For documents The checking engineer should review them as they would any other report or drawing produced by a graduate engineer.

For calculations The checking engineer should be familiar with the process of any calculation, and should review that the process has been done correctly.

However human an LLM seems, it’s important to remember they are just a piece of software. The person responsible for the quality of the work is the person who used the LLM to create the work. The people who create the work, no matter which tool they use, are responsible for the output.

Using LLMs as checking engineers

This section can be summarised as: don’t expect the AI to do the checks for you.

Checking engineers should treat the output from LLMs in the same way they would treat the work of another engineer. It cannot be assumed that it will be correct.

The Design Manual for Roads and Bridges (DMRB) is the UK’s primary technical standard for the design, assessment and operation of motorway and trunk road infrastructure, and suggest the below checks:

Category 0 and 1 checks

There has been recent speculation of LLMs being used to check whether structural designs are “correct” without any human review.
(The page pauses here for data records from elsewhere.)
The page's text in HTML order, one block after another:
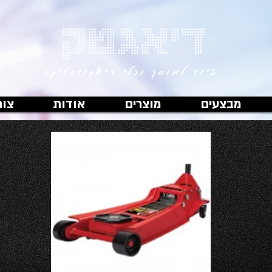
ציוד למוסך וכלי דיאגנוסטיקה
דיאגטק
מבצעים מוצרים אודות
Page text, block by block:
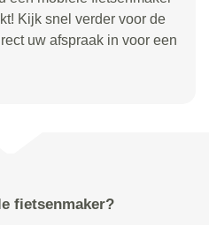
Kijk snel verder voor de
uw afspraak in voor een
fietsenmaker?
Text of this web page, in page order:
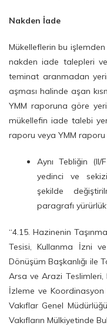
Nakden İade
Mükelleflerin bu
nakden iade talepleri
teminat aranmadan
aşması halinde aşan
YMM raporuna göre
mükellefin iade talebi
raporu veya YMM
Aynı Tebliğin (II/
yedinci ve
şekilde
paragrafı
“4.15. Hazinenin
Tesisi, Kullanma İzni
Dönüşüm Başkanlığı ile
Arsa ve Arazi Teslimleri,
İzleme ve Koordinasyon
Vakıflar Genel
Vakıfların Mülkiyetinde
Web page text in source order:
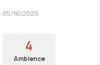
05/10/2025
4
Ambience
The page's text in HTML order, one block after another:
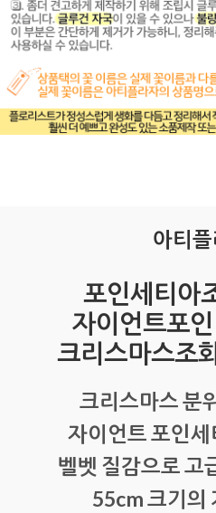
아티
포인세티아
자이언트포
크리스마스조
크리스마스 분
자이언트 포인세
벨벳 질감으로 고
55cm 크기의
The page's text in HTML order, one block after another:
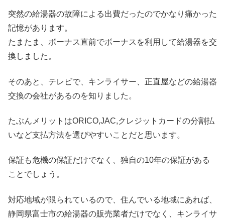
突然の給湯器の故障による出費だったのでかなり痛かった
記憶があります。
たまたま、ボーナス直前でボーナスを利用して給湯器を交
換しました。
そのあと、テレビで、キンライサー、正直屋などの給湯器
交換の会社があるのを知りました。
たぶんメリットはORICO,JAC,クレジットカードの分割払
いなど支払方法を選びやすいことだと思います。
保証も危機の保証だけでなく、独自の10年の保証がある
ことでしょう。
対応地域が限られているので、住んでいる地域にあれば、
静岡県富士市の給湯器の販売業者だけでなく、キンライサ
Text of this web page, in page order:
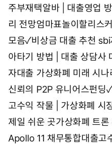
주부재택알바 | 대출영업
리 전망엄마표놀이할리스
모음✓비상금 대출 추천 sbi
아타기 방법 | 대출 상담사
자대출 가상화폐 미래 시나
신뢰의 P2P 유니어스펀딩
고수익 작물 | 가상화폐 시
제일 쉬운 곳가상화폐 트
Apollo 11 채무통합대출고
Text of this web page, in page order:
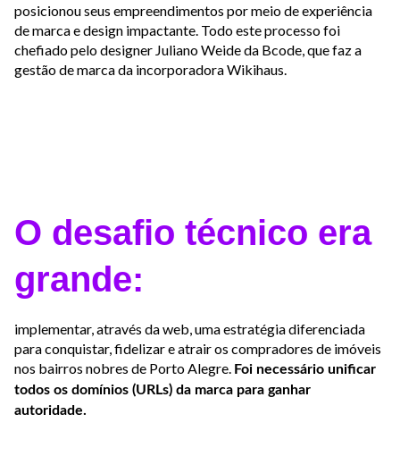
posicionou seus empreendimentos por meio de experiência
de marca e design impactante. Todo este processo foi
chefiado pelo designer Juliano Weide da Bcode, que faz a
gestão de marca da incorporadora Wikihaus.
O desafio técnico era
grande:
implementar, através da web, uma estratégia diferenciada
para conquistar, fidelizar e atrair os compradores de imóveis
nos bairros nobres de Porto Alegre. Foi necessário unificar
todos os domínios (URLs) da marca para ganhar
autoridade.
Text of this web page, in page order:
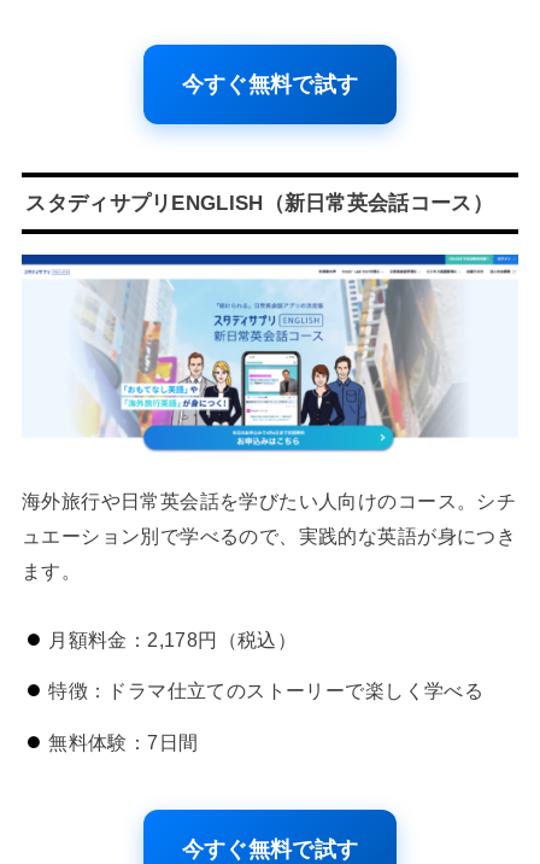
今すぐ無料で試す
スタディサプリENGLISH（新日常英会話コース）
海外旅行や日常英会話を学びたい人向けのコース。シチ
ュエーション別で学べるので、実践的な英語が身につき
ます。
月額料金：2,178円（税込）
特徴：ドラマ仕立てのストーリーで楽しく学べる
無料体験：7日間
今すぐ無料で試す
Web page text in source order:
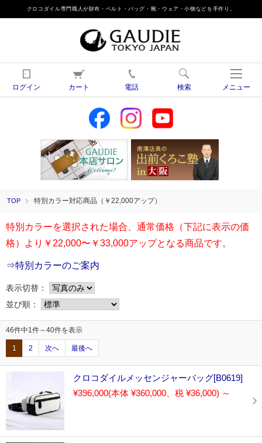
クロコダイル専門職人が財布・ベルト・バッグ・靴・ウェア・小物などを手作り。
ログイン カート 電話 検索 メニュー
TOP 特別カラー対応商品（￥22,000アップ）
特別カラーを選択された場合、通常価格（下記に表示の価
格）より￥22,000〜￥33,000アップとなる商品です。
⇒特別カラーのご案内
表示切替：
並び順：
46件中1件～40件を表示
1 2 次へ 最後へ
クロコダイルメッセンジャーバッグ[B0619]
¥396,000(本体 ¥360,000、税 ¥36,000) ～
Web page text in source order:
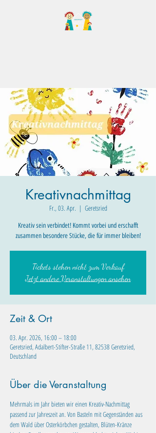
Kreativnachmittag
Fr., 03. Apr.
  |
Geretsried
Kreativ sein verbindet! Kommt vorbei und erschafft
zusammen besondere Stücke, die für immer bleiben!
Tickets stehen nicht zum Verkauf
Jetzt andere Veranstaltungen ansehen
Zeit & Ort
03. Apr. 2026, 16:00 – 18:00
Geretsried, Adalbert-Stifter-Straße 11, 82538 Geretsried,
Deutschland
Über die Veranstaltung
Mehrmals im Jahr bieten wir einen Kreativ-Nachmittag
passend zur Jahreszeit an. Von Basteln mit Gegenständen aus
dem Wald über Osterkörbchen gestalten, Blüten-Kränze
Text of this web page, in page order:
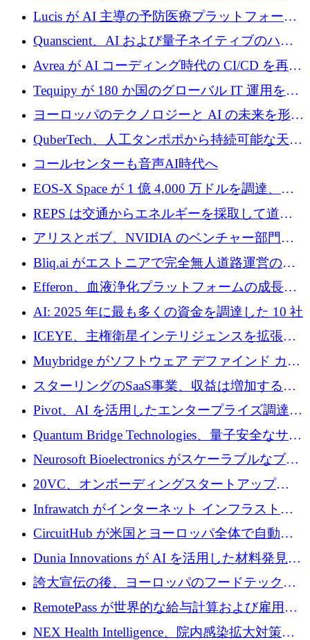
に 400 万ユーロを確保
Lucis が AI 主導の予防医療プラットフォーム
を拡大するためにシリーズ A で 2,000 万ドル
を調達
Quanscient、AI および量子ネイティブのハー
ドウェア エンジニアリングを推進するために
1,000 万ユーロを調達
Avrea が AI コーディング時代の CI/CD を再発
明するために 470 万ドルをかけてステルスか
ら浮上
Tequipy が 180 か国のグローバル IT 運用を自
動化するために 300 万ユーロ以上を調達
ヨーロッパのテクノロジーと AI の未来を形作
る: イノベーション リーダーが Nexus
Luxembourg 2026 に集まる理由
QuberTech、人工タンポポから持続可能な天然
ゴムを開発するために 340 万ポンドを調達
コールセンターも音声AI時代へ
EOS-X Space が 1 億 4,000 万ドルを調達、
Mistral が Emmi AI を買収、Bliq がエストニア
での完全無人道路運営を承認
REPS は交通からエネルギーを採取して道路
を発電所に変えるために 2,360 万ドルを調達
アリスとボブ、NVIDIA のベンチャー部門か
らの投資でシリーズ B を拡大
Bliq.ai がエストニアで完全無人道路運営の承
認を獲得
Efferon、血液浄化プラットフォームの成長に
250万ユーロを確保
AI: 2025 年に最も多くの資金を調達した 10 社
ICEYE、主権衛星インテリジェンスを拡張す
るために 3 億ユーロの信用枠を確保
Muybridge がソフトウェア デファインド カメ
ラ テクノロジーを拡張するためにシリーズ A
で 1,600 万ドルを調達
スターリングのSaaS事業、収益は増加するも
グループ利益は減少
Pivot、AI を活用したエンタープライズ調達プ
ラットフォームを拡大するために 4,000 万ド
ルを調達
Quantum Bridge Technologies、量子安全なサイ
バーセキュリティ インフラストラクチャの拡
Neurosoft Bioelectronics がスケーラブルなブレ
イン コンピューター インターフェイスのため
に 750 万ドルを調達
20VC、オンボーディングスタートアップ
Prelude へのシリーズ A 投資で 2,000 万ドルを
Infrawatch がインターネット インフラストラ
クチャ インテリジェンス向けに 300 万ドルの
プレシードを確保
CircuitHub が米国とヨーロッパ全体で自動電
子機器製造を拡大するために 2,800 万ドルを
Dunia Innovations が AI を活用した材料発見を
産業化するために 2 億 8,000 万ユーロのベル
リン GigaLab を発表
誇大宣伝の後、ヨーロッパのフードテックセ
クターはファンダメンタルズを中心に再構築
RemotePass が世界的な給与計算および雇用プ
ラットフォームを拡大するために 1,740 万ド
NEX Health Intelligence、院内感染拡大対策に

This is strongly discouraged. The Institution’s position is that LLMs cannot currently be relied upon as independent checkers. They lack the necessary experience, judgment, and contextual understanding to recognise subtle but serious errors.

LLMs may be used by the design engineer themselves to assist with:

Grammar or formatting checks,
Spotting omissions or inconsistencies in their own reasoning.
However, once a piece of work is issued for review, it must be checked by a competent human chartered (or professionally licensed) engineer who accepts responsibility for its correctness.

Category 2 and 3 checks

DMRB Category 2 and 3 checks require independence not only in people, but also in process and tooling.

The LLM used during design (including any commercial models, private APIs, or custom company tools) must be clearly recorded as part of the checking handover documentation. The checking engineer or organisation should not use the same LLM, or any tool based on the same underlying model, to support their independent analysis or review.

This is particularly important because:

Many company-built LLM tools are “wrappers” around commercially available engines (eg. OpenAI, Anthropic, etc.).
Even if branded differently, they may behave similarly, leading to common blind spots in design and check stages.

To preserve independence, companies must understand what LLMs their internal tools are based on, and ensure software separation between designer and checker as would be expected with any other software used as part of the structural analysis or design.